Data records
++++
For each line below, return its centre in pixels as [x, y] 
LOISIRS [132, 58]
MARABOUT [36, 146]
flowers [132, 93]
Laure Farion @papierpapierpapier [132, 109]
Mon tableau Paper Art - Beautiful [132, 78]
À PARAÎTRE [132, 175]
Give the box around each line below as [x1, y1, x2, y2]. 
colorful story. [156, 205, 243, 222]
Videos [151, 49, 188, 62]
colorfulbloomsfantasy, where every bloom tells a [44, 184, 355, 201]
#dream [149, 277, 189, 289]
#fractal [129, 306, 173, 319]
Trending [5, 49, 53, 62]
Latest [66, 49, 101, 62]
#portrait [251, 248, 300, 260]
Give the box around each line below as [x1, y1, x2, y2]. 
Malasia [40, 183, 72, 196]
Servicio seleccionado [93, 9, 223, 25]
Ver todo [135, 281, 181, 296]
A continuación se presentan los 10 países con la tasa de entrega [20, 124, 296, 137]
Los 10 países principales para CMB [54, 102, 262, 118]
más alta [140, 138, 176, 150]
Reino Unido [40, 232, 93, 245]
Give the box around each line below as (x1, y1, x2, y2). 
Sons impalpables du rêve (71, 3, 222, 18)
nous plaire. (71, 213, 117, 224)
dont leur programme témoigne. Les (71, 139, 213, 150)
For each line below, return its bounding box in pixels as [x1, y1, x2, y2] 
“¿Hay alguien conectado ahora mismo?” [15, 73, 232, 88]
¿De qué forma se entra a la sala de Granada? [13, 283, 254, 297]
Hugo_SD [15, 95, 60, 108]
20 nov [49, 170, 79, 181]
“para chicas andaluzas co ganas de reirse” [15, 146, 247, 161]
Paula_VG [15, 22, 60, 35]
++++
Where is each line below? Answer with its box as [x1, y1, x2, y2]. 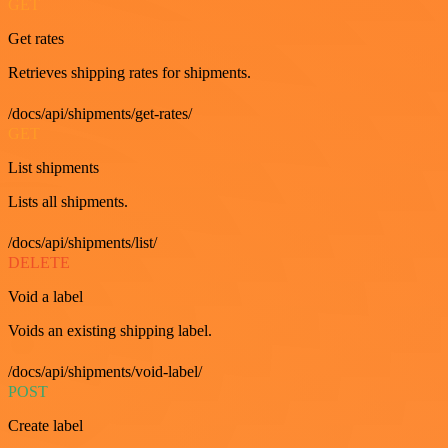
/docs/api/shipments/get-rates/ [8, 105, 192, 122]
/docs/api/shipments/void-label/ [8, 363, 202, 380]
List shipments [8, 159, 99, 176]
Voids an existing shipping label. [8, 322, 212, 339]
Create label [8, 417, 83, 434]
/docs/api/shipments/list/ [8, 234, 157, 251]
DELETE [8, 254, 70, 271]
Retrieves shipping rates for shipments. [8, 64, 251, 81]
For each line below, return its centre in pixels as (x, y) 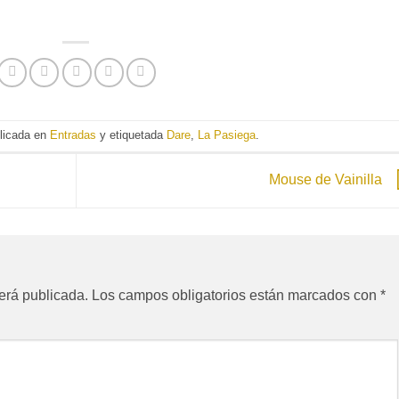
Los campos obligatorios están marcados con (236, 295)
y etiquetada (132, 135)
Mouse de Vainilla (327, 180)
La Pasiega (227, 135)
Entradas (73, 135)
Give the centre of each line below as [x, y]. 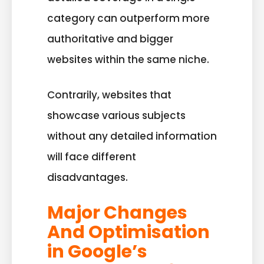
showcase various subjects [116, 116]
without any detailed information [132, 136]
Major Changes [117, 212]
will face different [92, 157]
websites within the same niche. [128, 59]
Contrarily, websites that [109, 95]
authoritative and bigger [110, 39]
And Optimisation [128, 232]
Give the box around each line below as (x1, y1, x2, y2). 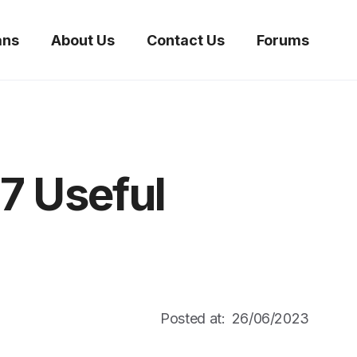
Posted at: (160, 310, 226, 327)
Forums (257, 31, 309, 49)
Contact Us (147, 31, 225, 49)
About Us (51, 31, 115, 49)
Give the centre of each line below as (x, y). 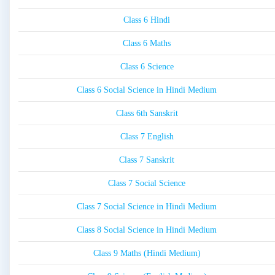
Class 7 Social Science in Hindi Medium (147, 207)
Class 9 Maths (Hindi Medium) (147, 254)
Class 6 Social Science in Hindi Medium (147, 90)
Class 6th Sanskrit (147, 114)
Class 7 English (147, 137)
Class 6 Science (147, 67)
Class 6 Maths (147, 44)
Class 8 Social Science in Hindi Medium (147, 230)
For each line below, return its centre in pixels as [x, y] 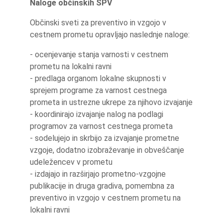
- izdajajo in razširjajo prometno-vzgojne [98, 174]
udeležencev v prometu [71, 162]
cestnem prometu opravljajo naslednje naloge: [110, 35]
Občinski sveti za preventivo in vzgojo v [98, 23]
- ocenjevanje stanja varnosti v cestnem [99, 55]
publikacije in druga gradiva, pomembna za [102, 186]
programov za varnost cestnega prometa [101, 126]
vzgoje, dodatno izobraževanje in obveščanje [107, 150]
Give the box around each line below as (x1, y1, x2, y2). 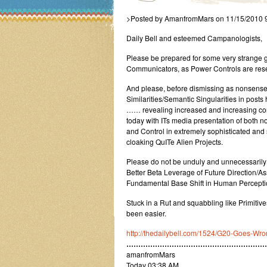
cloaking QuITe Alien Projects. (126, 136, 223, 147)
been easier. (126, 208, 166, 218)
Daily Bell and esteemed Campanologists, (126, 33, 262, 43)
++++
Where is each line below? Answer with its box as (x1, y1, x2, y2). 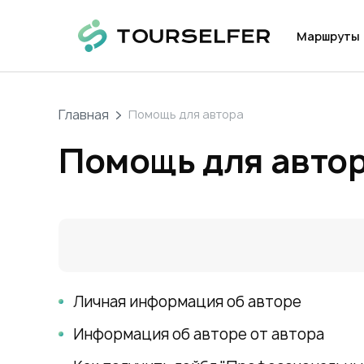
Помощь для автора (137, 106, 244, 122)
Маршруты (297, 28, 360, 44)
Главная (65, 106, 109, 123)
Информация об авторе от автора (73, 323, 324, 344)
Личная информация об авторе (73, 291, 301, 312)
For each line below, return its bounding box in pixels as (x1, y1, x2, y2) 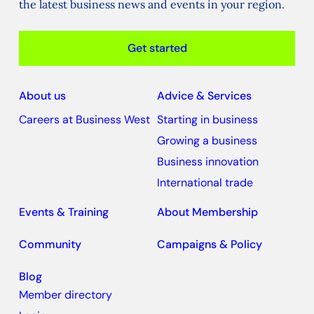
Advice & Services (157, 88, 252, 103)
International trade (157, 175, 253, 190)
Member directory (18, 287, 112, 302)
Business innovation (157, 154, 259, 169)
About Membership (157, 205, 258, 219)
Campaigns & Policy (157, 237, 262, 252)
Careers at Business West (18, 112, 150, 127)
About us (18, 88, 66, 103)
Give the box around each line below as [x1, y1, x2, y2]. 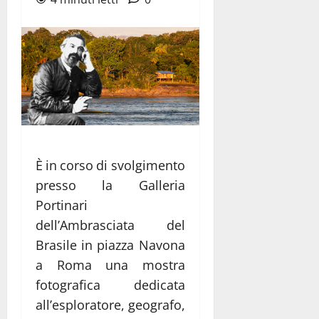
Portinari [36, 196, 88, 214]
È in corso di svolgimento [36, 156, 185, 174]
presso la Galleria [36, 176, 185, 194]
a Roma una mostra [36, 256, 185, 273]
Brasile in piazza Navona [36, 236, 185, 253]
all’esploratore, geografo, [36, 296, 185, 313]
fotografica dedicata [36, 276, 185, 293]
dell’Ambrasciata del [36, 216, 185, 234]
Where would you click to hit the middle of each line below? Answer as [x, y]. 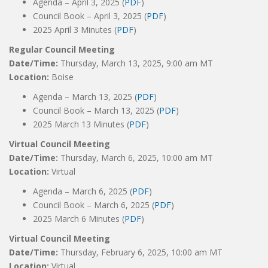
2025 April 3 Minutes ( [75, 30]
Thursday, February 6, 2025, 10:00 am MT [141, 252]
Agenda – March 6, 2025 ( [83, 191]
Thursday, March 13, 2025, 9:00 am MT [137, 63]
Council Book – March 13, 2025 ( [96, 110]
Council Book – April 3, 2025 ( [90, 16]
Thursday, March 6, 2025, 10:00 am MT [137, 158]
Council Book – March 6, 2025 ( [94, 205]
++++
With the pictures omitted, restate word for word the lines above from the line that has "publikacije in druga" up to and including the line that has "Daily Bell and", and no other lines.

publikacije in druga gradiva, pomembna za [102, 186]
programov za varnost cestnega prometa [101, 126]
vzgoje, dodatno izobraževanje in obveščanje [107, 150]
Give the box around each line below as (x1, y1, x2, y2). 
cloaking QuITe Alien Projects. (126, 136, 223, 147)
been easier. (126, 208, 166, 218)
Daily Bell and esteemed Campanologists, (126, 33, 262, 43)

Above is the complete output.